How Academic Researchers Are Helping North Carolina Create an Opioid Analytics Roadmap

July 3, 2018
Chief Data Officer Aaron McKethan describes how the State of North Carolina enlisted the support of 70 experts, including researchers from Duke, the University of North Carolina, SAS and research firm RTI to identify questions that need to be answered.

For the past year, Aaron McKethan, Ph.D., an assistant professor of population health at the Duke School of Medicine, also has been serving as the chief data officer for the North Carolina Department of Health & Human Services. Having one foot each in the two worlds of government and academia has given him some unique insights into how academic researchers can help policymakers with data-driven decision making. For example, he has helped North Carolina partner with the state’s university researchers to create an Opioid Analytics Roadmap.

Speaking to a June 29 Grand Rounds meeting of the NIH Collaboratory, McKethan stressed that state government health agencies need help identifying their analytics priorities.

He said directors of these agencies are so busy with legislative hearings and interactions with federal and county counterparts, they often don’t have clear analytics priorities established.

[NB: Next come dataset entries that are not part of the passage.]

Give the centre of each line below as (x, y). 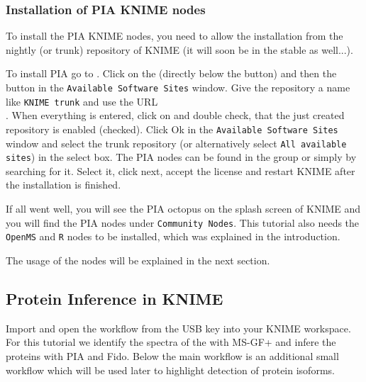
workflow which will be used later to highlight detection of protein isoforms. (170, 370)
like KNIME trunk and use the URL (82, 101)
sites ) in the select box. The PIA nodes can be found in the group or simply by (181, 157)
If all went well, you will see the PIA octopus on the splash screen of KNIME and (183, 209)
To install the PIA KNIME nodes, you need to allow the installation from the (174, 36)
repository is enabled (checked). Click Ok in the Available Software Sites (172, 129)
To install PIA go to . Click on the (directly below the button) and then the (171, 73)
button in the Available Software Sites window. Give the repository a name (178, 87)
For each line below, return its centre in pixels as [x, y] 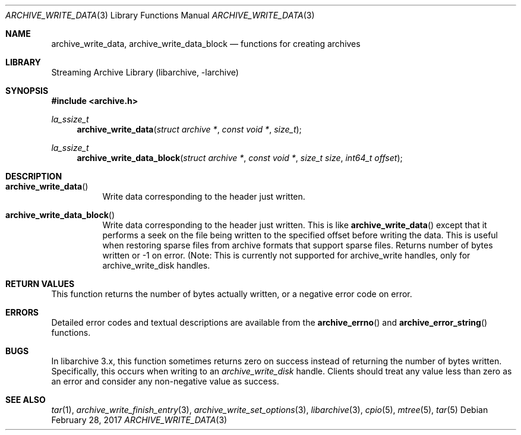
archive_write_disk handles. [156, 265]
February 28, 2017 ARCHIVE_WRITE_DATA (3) [139, 420]
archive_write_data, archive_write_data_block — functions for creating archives [206, 44]
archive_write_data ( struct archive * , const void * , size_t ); [189, 129]
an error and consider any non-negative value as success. [165, 381]
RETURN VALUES [40, 284]
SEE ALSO [26, 400]
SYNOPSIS [27, 91]
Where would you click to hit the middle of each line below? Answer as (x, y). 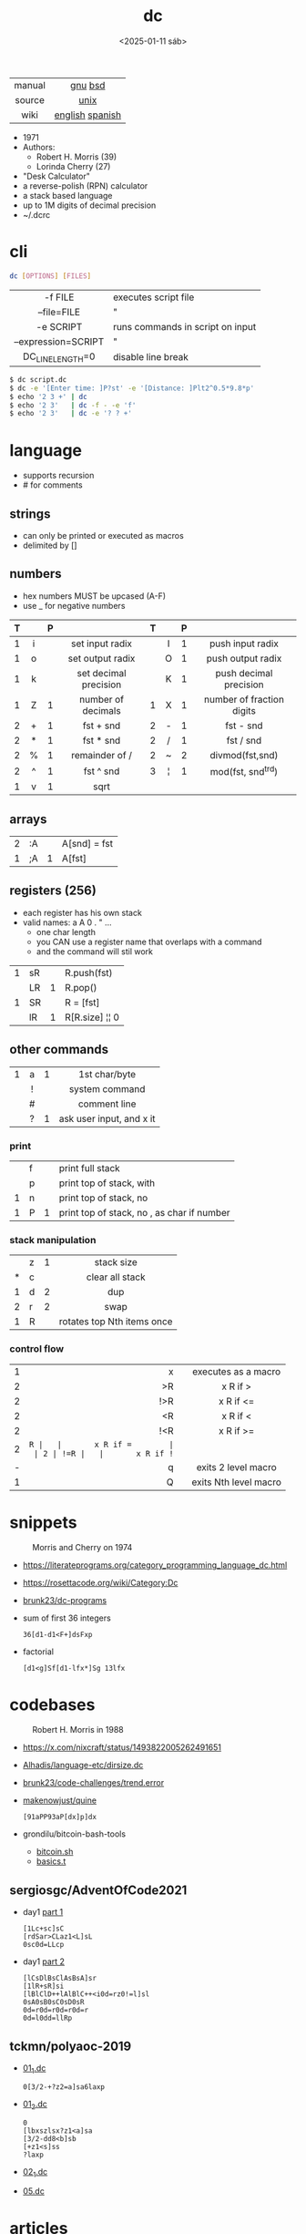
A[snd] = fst (88, 844)
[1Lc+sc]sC (43, 1929)
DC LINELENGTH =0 (59, 357)
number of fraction (244, 699)
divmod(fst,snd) (244, 755)
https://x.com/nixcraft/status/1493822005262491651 (122, 1747)
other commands (59, 1050)
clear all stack (116, 1277)
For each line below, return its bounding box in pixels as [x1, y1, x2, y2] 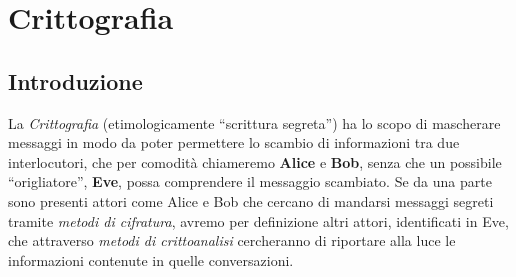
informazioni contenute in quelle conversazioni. [8, 249, 294, 270]
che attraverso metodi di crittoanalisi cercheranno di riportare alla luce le [8, 230, 456, 251]
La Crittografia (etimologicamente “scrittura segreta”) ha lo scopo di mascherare [8, 112, 501, 133]
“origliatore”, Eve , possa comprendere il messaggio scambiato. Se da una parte [8, 171, 492, 192]
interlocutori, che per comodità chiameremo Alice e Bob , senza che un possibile [8, 151, 502, 172]
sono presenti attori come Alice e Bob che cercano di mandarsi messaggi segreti [8, 190, 494, 211]
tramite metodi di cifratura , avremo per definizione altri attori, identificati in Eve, [8, 210, 509, 231]
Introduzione [8, 65, 143, 96]
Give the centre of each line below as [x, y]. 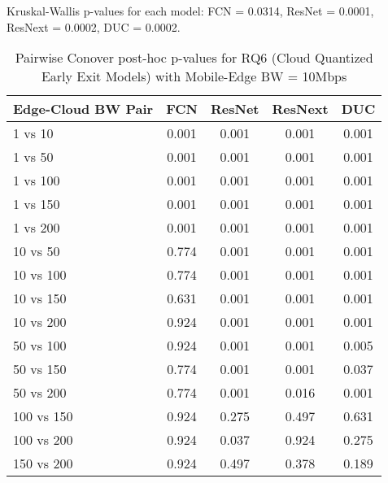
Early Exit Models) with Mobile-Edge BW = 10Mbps [194, 76]
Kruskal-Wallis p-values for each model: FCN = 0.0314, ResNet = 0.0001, [190, 11]
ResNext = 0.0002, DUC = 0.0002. [94, 26]
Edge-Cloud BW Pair [83, 109]
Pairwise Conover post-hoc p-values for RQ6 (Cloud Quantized [194, 58]
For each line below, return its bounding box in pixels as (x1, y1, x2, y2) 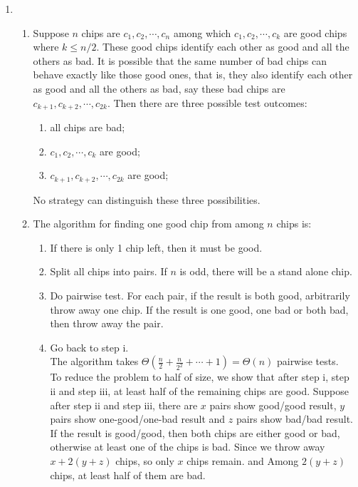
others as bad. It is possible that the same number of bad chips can (33, 53, 327, 68)
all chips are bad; (50, 120, 125, 135)
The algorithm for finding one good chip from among (33, 216, 264, 231)
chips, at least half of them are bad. (50, 467, 206, 482)
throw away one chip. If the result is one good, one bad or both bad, (50, 302, 349, 317)
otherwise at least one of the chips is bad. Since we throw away (50, 439, 325, 454)
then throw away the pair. (50, 316, 164, 331)
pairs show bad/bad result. (236, 411, 353, 426)
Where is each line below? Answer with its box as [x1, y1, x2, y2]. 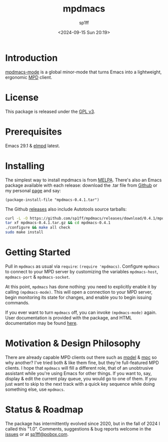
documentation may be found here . [5, 320, 78, 326]
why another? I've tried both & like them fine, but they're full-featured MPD [5, 360, 159, 366]
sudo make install [5, 230, 43, 235]
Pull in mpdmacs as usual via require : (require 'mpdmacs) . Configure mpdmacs [5, 263, 160, 269]
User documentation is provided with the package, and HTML [5, 314, 132, 320]
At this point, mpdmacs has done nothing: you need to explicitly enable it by [5, 283, 156, 289]
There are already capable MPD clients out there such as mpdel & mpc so [5, 354, 157, 360]
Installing [5, 160, 45, 171]
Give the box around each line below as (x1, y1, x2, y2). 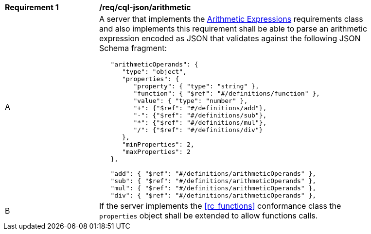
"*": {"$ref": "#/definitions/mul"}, (133, 119, 267, 126)
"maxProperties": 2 (122, 148, 191, 155)
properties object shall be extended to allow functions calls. (99, 211, 318, 220)
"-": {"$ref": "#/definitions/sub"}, (133, 112, 267, 119)
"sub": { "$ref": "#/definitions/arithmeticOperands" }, (110, 177, 317, 184)
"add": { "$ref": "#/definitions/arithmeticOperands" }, (110, 170, 317, 177)
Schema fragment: (99, 43, 167, 53)
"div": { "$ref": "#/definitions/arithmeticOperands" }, (110, 192, 317, 199)
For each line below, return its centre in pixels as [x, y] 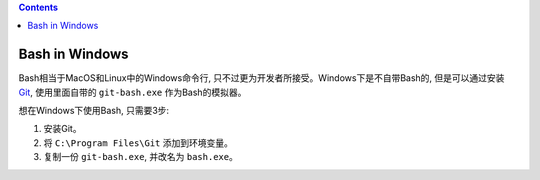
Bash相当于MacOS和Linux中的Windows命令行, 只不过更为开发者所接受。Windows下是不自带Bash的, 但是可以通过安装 [261, 78]
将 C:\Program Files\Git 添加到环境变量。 [138, 142]
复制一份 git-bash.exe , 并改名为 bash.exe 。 [141, 157]
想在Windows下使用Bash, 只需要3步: [94, 111]
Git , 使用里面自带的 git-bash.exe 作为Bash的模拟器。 [132, 92]
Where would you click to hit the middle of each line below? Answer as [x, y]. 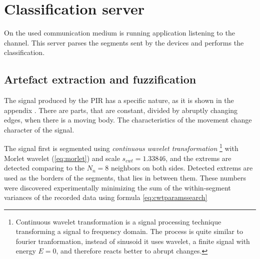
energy [26, 251]
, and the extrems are [198, 158]
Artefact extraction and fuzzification [100, 79]
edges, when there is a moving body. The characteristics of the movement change [128, 120]
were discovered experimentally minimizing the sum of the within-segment [117, 187]
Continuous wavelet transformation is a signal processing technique [118, 221]
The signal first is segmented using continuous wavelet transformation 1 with [121, 147]
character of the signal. [39, 129]
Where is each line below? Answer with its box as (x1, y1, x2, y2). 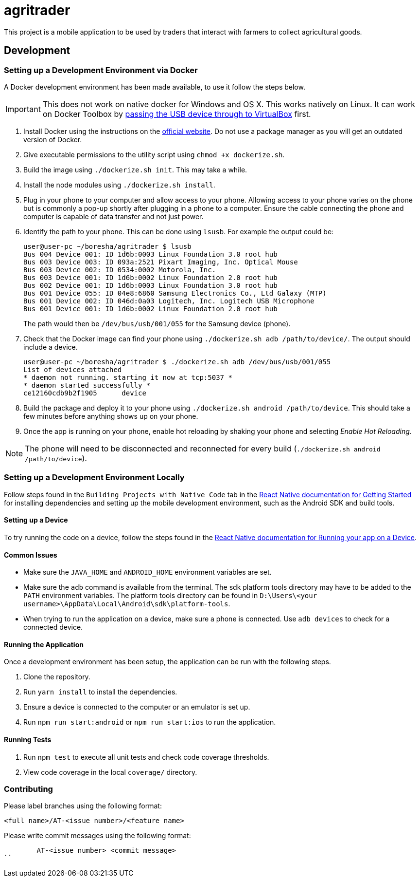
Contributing (4, 784, 53, 794)
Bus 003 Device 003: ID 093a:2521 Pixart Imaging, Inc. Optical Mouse (23, 258, 298, 266)
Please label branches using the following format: (4, 802, 162, 810)
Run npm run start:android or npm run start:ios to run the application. (23, 718, 276, 727)
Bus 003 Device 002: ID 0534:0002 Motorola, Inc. (23, 265, 216, 274)
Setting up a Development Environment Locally (4, 472, 185, 483)
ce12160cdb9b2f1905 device (23, 389, 146, 397)
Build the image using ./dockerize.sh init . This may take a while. (23, 165, 247, 174)
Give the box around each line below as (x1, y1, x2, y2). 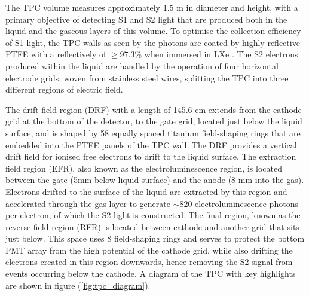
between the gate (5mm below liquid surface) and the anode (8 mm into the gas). (5, 173, 304, 186)
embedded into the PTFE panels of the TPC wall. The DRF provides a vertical (5, 138, 297, 151)
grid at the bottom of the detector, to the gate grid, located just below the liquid (5, 115, 302, 127)
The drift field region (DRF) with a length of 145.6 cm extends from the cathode (5, 103, 302, 115)
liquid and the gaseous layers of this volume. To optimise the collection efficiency (5, 25, 301, 37)
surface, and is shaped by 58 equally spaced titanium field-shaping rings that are (5, 126, 301, 139)
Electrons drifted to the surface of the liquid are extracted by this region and (5, 185, 287, 197)
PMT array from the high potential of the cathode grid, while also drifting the (5, 243, 293, 256)
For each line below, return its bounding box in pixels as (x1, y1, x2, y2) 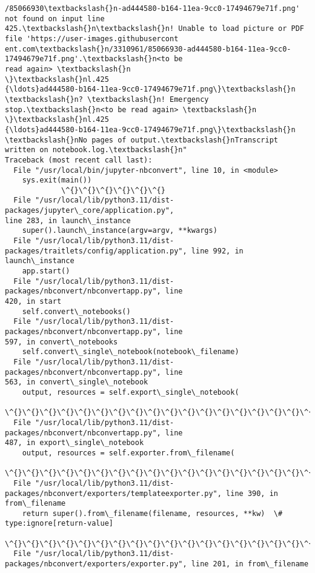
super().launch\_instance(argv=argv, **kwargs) (22, 226, 217, 235)
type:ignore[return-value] (5, 519, 113, 528)
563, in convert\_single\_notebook (5, 378, 148, 387)
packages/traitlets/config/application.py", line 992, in (5, 246, 244, 255)
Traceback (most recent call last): (5, 155, 153, 164)
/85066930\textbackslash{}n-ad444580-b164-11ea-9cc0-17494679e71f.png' (5, 4, 300, 13)
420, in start (5, 297, 62, 306)
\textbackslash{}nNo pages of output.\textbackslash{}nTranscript (5, 135, 279, 144)
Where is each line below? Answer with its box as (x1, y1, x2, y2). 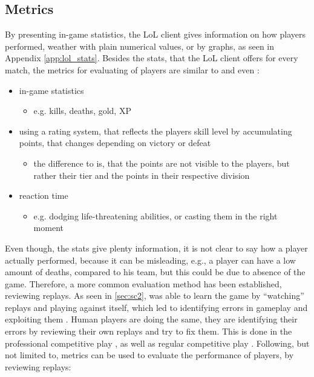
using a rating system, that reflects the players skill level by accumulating (19, 124, 292, 137)
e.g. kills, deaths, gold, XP (33, 104, 131, 117)
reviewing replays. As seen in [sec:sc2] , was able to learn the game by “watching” (5, 289, 304, 302)
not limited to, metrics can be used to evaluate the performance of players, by (5, 349, 294, 361)
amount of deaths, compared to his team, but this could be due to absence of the (5, 265, 306, 278)
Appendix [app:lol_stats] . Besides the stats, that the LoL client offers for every (5, 52, 298, 64)
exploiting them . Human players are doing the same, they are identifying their (5, 313, 298, 325)
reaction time (19, 189, 68, 202)
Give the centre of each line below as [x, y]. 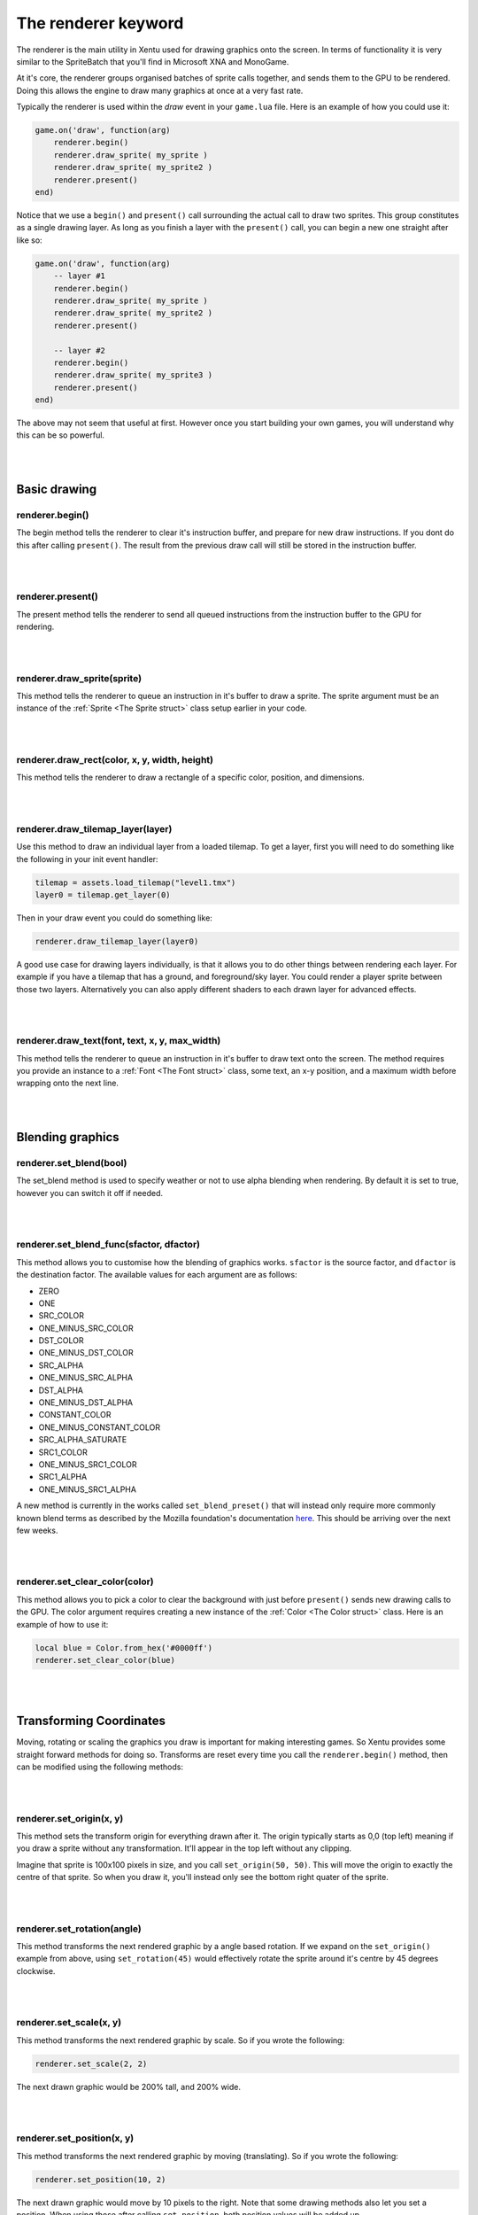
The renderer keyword [100, 23]
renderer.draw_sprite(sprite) [79, 678]
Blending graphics [68, 1137]
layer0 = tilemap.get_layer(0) [103, 895]
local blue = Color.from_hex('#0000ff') [123, 1648]
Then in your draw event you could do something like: [114, 918]
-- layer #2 [80, 350]
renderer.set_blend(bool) [72, 1163]
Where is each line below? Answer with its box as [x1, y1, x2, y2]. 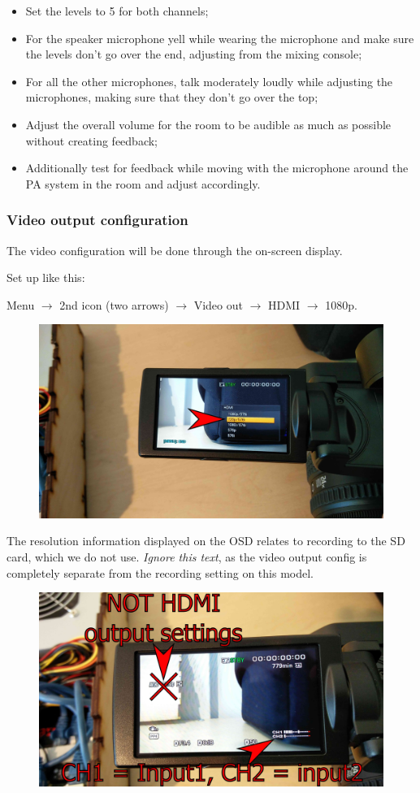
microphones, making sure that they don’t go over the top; [25, 89, 318, 106]
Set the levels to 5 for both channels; [25, 2, 209, 19]
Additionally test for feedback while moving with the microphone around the [25, 159, 409, 176]
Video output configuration [6, 210, 188, 230]
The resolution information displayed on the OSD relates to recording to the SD [6, 532, 405, 549]
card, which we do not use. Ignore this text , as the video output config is [6, 548, 367, 565]
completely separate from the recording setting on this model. [6, 564, 314, 581]
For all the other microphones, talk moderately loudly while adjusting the [25, 72, 393, 89]
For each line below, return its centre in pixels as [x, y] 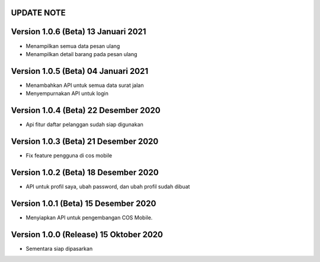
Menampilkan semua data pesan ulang [73, 46]
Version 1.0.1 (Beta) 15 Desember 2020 [84, 203]
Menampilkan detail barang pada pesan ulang [81, 54]
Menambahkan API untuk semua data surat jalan [85, 85]
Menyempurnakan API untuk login [67, 93]
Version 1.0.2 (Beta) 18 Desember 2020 [85, 172]
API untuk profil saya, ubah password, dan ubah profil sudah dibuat [108, 186]
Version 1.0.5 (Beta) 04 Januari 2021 [80, 71]
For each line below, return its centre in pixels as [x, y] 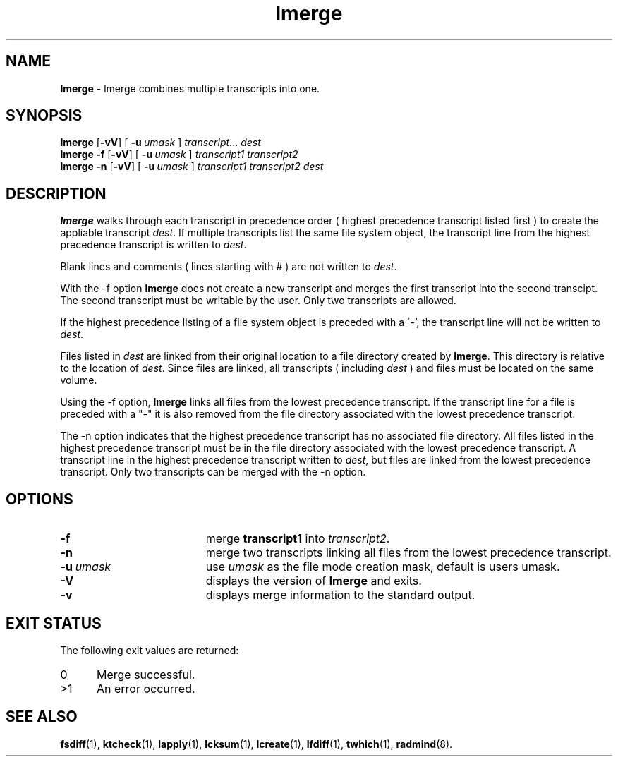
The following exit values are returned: [150, 650]
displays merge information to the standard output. [340, 595]
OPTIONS [40, 499]
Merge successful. [146, 674]
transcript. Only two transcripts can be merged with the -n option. [213, 472]
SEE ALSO [42, 717]
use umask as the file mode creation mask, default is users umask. [383, 567]
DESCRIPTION [56, 193]
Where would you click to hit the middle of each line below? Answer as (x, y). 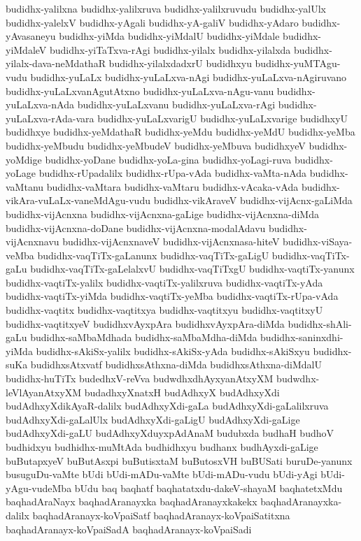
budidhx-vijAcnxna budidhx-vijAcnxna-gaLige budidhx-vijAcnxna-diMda (162, 214)
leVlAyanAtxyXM (44, 392)
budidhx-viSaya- (318, 241)
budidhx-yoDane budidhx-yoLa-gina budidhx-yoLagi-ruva (168, 159)
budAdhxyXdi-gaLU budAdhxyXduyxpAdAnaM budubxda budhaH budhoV (170, 433)
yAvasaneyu (31, 36)
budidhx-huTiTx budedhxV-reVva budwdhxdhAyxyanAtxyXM (140, 378)
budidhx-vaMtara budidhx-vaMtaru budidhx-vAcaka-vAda (172, 186)
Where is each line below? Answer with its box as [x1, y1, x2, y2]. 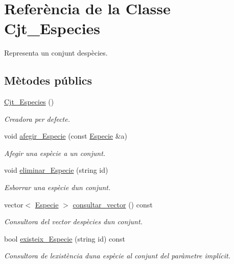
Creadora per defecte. [4, 113, 71, 124]
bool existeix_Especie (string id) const [4, 233, 126, 244]
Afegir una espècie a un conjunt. [4, 147, 106, 158]
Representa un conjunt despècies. [4, 47, 108, 58]
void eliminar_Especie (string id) [4, 165, 108, 175]
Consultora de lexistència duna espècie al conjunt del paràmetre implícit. [4, 250, 230, 261]
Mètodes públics [4, 72, 92, 88]
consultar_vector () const [73, 199, 153, 209]

“There is an opportunity for all of us to partner around analytics priorities,” McKethan said. “There are unique contributions universities can make in helping to set the agenda for the most important questions to ask.”

Typically, the HHS department addresses two types of questions. One might be legislative requests for fact-finding data such as how many skilled nursing facilities are there in the state.

On the other end of the spectrum are studies looking at more complex issues such as the impacts of Medicaid managed care, and the state tends to outsource those efforts. “There is a large opportunity in the middle ground between those to help states craft questions to influence policies,” he said.

McKethan wants researchers to help the state in asking these questions:

• What do we already know and where is policy not aligned with available evidence?

• What do we not know and how valuable would it be to know?

• What are the highest priority questions?

He said answering these questions can help a state create an analytics roadmap. Initially, it can determine what can be answered with the data and methods the state has and that can inform near-term policy issues.

North Carolina is applying this approach to the opioid crisis, because it has been identified as a top priority by state leaders. The state is good at creating dashboards and metrics of things like trends in Medicaid opioid prescription claims broken down by region.  “But that is where we run out of gas,” McKethan said. “We need partners to help answer questions that are important but that we can’t answer now.”

To answer more complex questions, such as the adequacy of treatment options, the state enlisted the support of 70 experts, including researchers from Duke, the University of North Carolina, SAS and research firm RTI. “Unlike most conferences where you review evidence you just produced, this meeting set out to identify what we don’t know,” McKethan said. “It requires a posture of humility.”

For instance, he said, examples might be: “What do we know about the quality and options for treatment?” or “What do we know about the interplay between prescription opioids in the medical system and illicit use outside the health system?”

He said the state is finalizing a list of 150 questions that will help define its collective opioid analytics roadmap. Some will be answered internally, while others can be done through outside experts with which the state has data-sharing agreements. He stressed this approach can be applied to other high-priority areas such as early childhood health and development.

A similar approach can work across states as well. McKethan highlighted the work of a State University Partnership Learning Network led by Julie Donahue, PhD, of the University of Pittsburgh. It is working to develop consistent performance measures across the states, even though they have different data systems and policy environments. He said it is an example of Medicaid directors devoting their time to sit with researchers to flesh out analytic plans that are meaningful to researchers and impactful for the policymakers.

Finally, McKethan urged academic researchers to think more about policy implications of their work upfront.  “I have worked on articles and then bolted on some kind of statement about policy impact at the end,” he said. Instead, he suggested that researchers should think about the decisions policy officials are facing so their work has the potential to influence a very specific decision.

“My argument is that if we are policy-oriented researchers, it is incumbent on us to think about policy choices state leaders face and how to use evidence to inform those decisions.”